Related Work & Insights¶
- vs Standard Rejection Sampling: LegalDrill provides "precision-guided" data by using diagnosis to create concise, targeted chains rather than the potentially over-long chains produced by standard sampling.
- vs Reasoning Compression (Zhao et al. 2025, Zhang et al. 2025): Instead of pruning the teacher's long CoTs, LegalDrill re-synthesizes targeted chains from scratch to fit the SLM's behavioral distribution.
- vs SMART (Kim et al. 2025): LegalDrill bakes knowledge entirely into the SLM parameters, allowing for zero-dependency local deployment, unlike SMART which requires external LLM calls at inference.

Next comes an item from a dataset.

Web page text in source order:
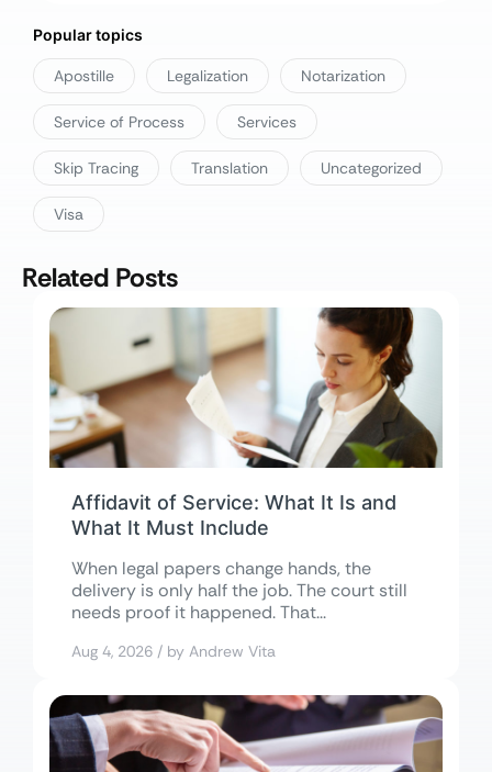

- vs UniLaw-R1 / Legal PRMs: Instead of complex RL with step-wise or validity rewards, LegalDrill uses DPO to bypass reward model training while making the "reward criteria" explicit and readable via error instructions.
- vs Iterative DPO (Pang et al. 2024, Xu et al. 2025): LegalDrill adds a diagnosis-synthesis loop to the data generation phase, providing higher blind-spot specificity than simple iterative sampling.
Rating¶
- Novelty: ⭐⭐⭐⭐ The combination of diagnosis-driven synthesis, context-agnostic instructions, and DS filtering is quite novel for SLM distillation.
- Experimental Thoroughness: ⭐⭐⭐⭐ Evaluated on 6 datasets (4 public, 2 industrial) across 2 teachers and 2 students with robust ablations.
- Writing Quality: ⭐⭐⭐⭐ Clear logical flow from motivation to method to experiments; formulas are concise.
- Value: ⭐⭐⭐⭐⭐ High industrial demand for private legal SLMs; methodology is directly applicable to other high-sensitivity domains.